OrthoGrad Improves Neural Calibration
This addresses overconfidence in uncertainty-critical applications for machine learning practitioners, offering an incremental improvement through a novel optimization method.
The paper tackled the problem of overconfidence in neural networks by introducing OrthoGrad, a geometry-aware modification to gradient-based optimization that constrains descent directions, resulting in statistically significant improvements in test loss, predictive entropy, and confidence measures on CIFAR-10 with 10% labeled data while matching SGD in accuracy.
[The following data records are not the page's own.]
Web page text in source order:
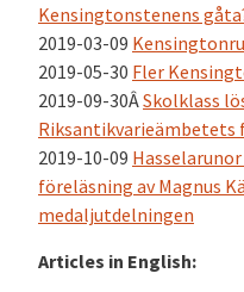
Kensingtonstenens
2019-03-09
2019-05-30 Fler
2019-09-30ÂSkolklass
2019-10-09
föreläsning av Magnus
medaljutdelningen
Articles in English:
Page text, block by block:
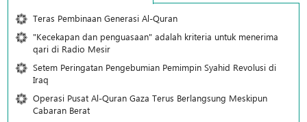
Teras Pembinaan Generasi Al-Quran
"Kecekapan dan penguasaan" adalah kriteria untuk menerima
qari di Radio Mesir
Setem Peringatan Pengebumian Pemimpin Syahid Revolusi di
Iraq
Operasi Pusat Al-Quran Gaza Terus Berlangsung Meskipun
Cabaran Berat
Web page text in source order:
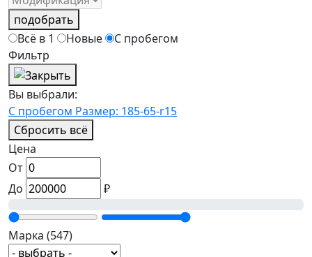
подобрать
Всё в 1
Новые
С пробегом
Фильтр
Вы выбрали:
С пробегом Размер: 185-65-r15
Сбросить всё
Цена
От
До
₽
Марка (547)
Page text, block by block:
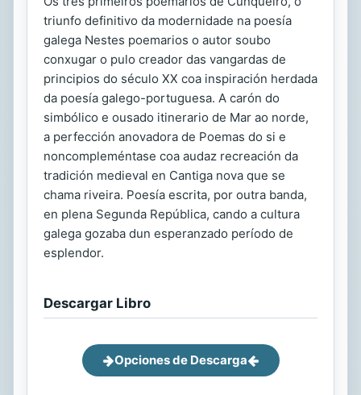
triunfo definitivo da modernidade na poesía
galega Nestes poemarios o autor soubo
conxugar o pulo creador das vangardas de
principios do século XX coa inspiración herdada
da poesía galego-portuguesa. A carón do
simbólico e ousado itinerario de Mar ao norde,
a perfección anovadora de Poemas do si e
noncompleméntase coa audaz recreación da
tradición medieval en Cantiga nova que se
chama riveira. Poesía escrita, por outra banda,
en plena Segunda República, cando a cultura
galega gozaba dun esperanzado período de
esplendor.
Descargar Libro
Opciones de Descarga

We study $\perp$Grad, a geometry-aware modification to gradient-based optimization that constrains descent directions to address overconfidence, a key limitation of standard optimizers in uncertainty-critical applications. By enforcing orthogonality between gradient updates and weight vectors, $\perp$Grad alters optimization trajectories without architectural changes. On CIFAR-10 with 10% labeled data, $\perp$Grad matches SGD in accuracy while achieving statistically significant improvements in test loss ($p=0.05$), predictive entropy ($p=0.001$), and confidence measures. These effects show consistent trends across corruption levels and architectures. $\perp$Grad is optimizer-agnostic, incurs minimal overhead, and remains compatible with post-hoc calibration techniques. Theoretically, we characterize convergence and stationary points for a simplified $\perp$Grad variant, revealing that orthogonalization constrains loss reduction pathways to avoid confidence inflation and encourage decision-boundary improvements. Our findings suggest that geometric interventions in optimization can improve predictive uncertainty estimates at low computational cost.